Пожалуй, беруши мне не нужны. Я научилась отключать звук голосов окружающих. Только вот момент выбрала для этого не самый лучший.
– В какую девушку влюбился ваш сын?
– Которая упала. Ее Таней зовут. Он боится, что девочка умрет.
– Уже. Умерла.
Таня-Антон, Антон-Таня. Мне кажется, этот пасьянс не складывается. Нет, Антон никак не может быть тем парнем, про которого судачили «туфельки». Девчонки говорили: кавалер горничной красив, а этот же – недоразумение ходячее. Опять-таки, какие планы семейной жизни с подростком! Или все-таки Антон? У здешних дамочек выбор ограничен, вкус непритязателен, а Тане не было и двадцати, лет семнадцать-восемнадцать, разница в возрасте не такая уж и критичная...
– О Господи! – Олеся, всплеснув руками, замедлила шаг. – Неужели это точно, она умерла? Не знаю, как ему сказать. Антон вообще с ума сойдет...

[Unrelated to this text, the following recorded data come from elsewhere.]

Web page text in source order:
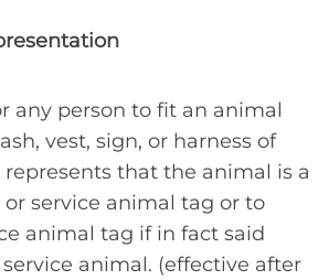
any person to fit an animal
vest, sign, or harness of
that the animal is a
service animal tag or to
animal tag if in fact said
animal. (effective after
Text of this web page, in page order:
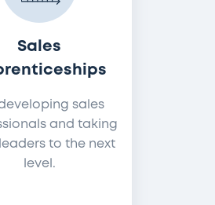
Sales
sales
and taking
to the next
level.
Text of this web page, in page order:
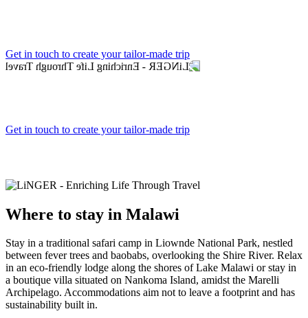
Get in touch to create your tailor-made trip
Get in touch to create your tailor-made trip
Where to stay in Malawi
Stay in a traditional safari camp in Liownde National Park, nestled
between fever trees and baobabs, overlooking the Shire River. Relax
in an eco-friendly lodge along the shores of Lake Malawi or stay in
a boutique villa situated on Nankoma Island, amidst the Marelli
Archipelago. Accommodations aim not to leave a footprint and has
sustainability built in.

– Не говорите ничего. Вас что, за язык кто-то тянет? А долго нам еще идти? Я вообще уже не понимаю, где мы находимся!
– Это первый этаж левого крыла. Но в него нет прямого перехода, лестница проведена через третий этаж башни. Разберетесь со временем, это не так уж и сложно.

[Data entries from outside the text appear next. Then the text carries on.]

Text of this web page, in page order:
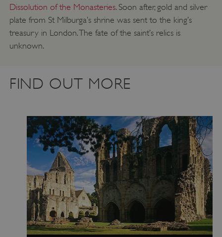
Dissolution of the Monasteries. Soon after, gold and silver
plate from St Milburga’s shrine was sent to the king’s
treasury in London. The fate of the saint’s relics is
unknown.
FIND OUT MORE
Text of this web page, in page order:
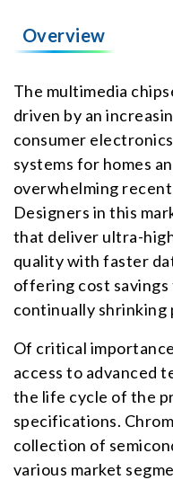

«Надо достать план этого злачного места. И еще отметить, кто в каких номерах размещается. Замок так красив снаружи, а внутри какие-то катакомбы», – рассуждаю я, торопясь по прохладному сыроватому коридору.
Высокие потолки, огромные пространства... Кажется, совсем скоро в замке будет зуб на зуб не попадать от холода, стоит только набирающей силу осени немного понизить температуру. Или здесь есть хорошая автономная система отопления?
Олеся, наконец, распахивает одну из дверей.
Их номер состоит из двух залов и небольшой прихожей с антикварным, пыльным от времени трельяжем.
Первая комната (которую мы проходим мимо, но я все равно успеваю взглянуть в распахнутую дверь) очень женская. С раскинувшимися на кровати платьями, с притаившимся на столике незакрытым флаконом духов, выпустившим облачко ненавязчивого запаха черной смородины и розы.